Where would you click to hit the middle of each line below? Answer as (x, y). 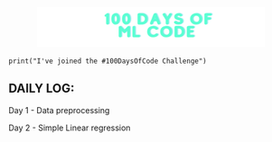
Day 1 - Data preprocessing (59, 110)
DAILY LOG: (42, 89)
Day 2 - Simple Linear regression (70, 128)
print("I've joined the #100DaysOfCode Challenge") (108, 61)
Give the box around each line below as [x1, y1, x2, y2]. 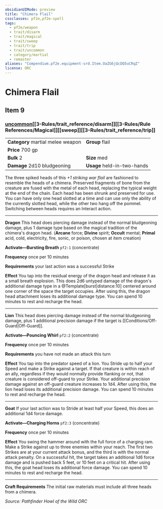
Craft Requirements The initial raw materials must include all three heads [5, 484, 152, 490]
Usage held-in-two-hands [85, 162, 148, 169]
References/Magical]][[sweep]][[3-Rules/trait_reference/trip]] [5, 127, 156, 134]
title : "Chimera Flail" [5, 12, 53, 17]
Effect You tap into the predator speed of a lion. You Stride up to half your [5, 360, 153, 366]
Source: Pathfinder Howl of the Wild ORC [5, 498, 87, 504]
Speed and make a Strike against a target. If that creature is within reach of [5, 365, 155, 372]
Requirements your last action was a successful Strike [5, 263, 114, 269]
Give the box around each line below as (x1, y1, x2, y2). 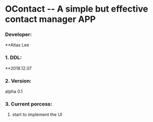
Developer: (5, 31, 32, 38)
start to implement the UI (12, 112, 63, 118)
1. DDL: (5, 54, 22, 61)
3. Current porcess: (5, 101, 52, 107)
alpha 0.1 (5, 88, 23, 94)
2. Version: (5, 77, 32, 84)
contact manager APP (5, 14, 96, 25)
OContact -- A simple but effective (5, 3, 148, 15)
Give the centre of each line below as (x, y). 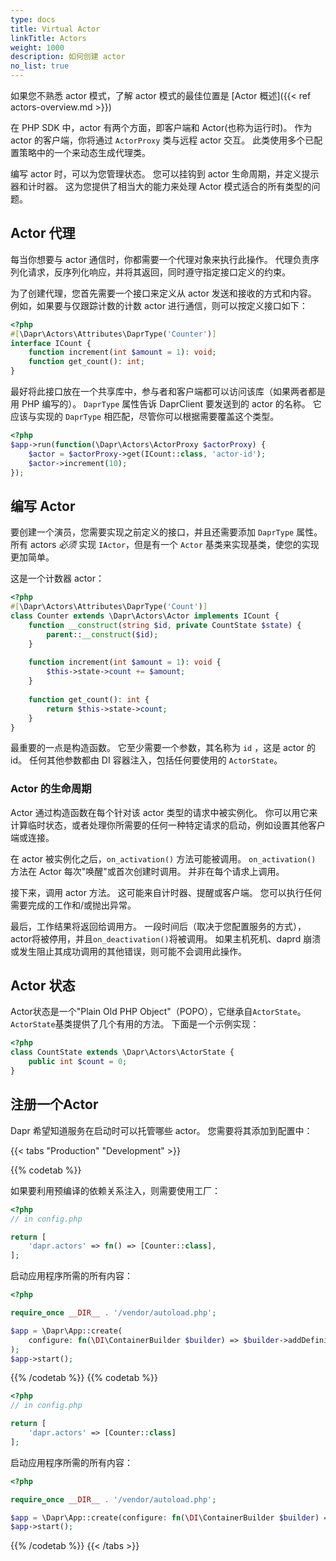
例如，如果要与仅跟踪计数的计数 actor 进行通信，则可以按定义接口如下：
----
[WHAT YOU NEED TO DO] Pull each line that includes the word "Strike" out of the material above.

[SOLUTION TO THIS TASK]
Speed and make a Strike against a target. If that creature is within reach of [5, 365, 155, 372]
Requirements your last action was a successful Strike [5, 263, 114, 269]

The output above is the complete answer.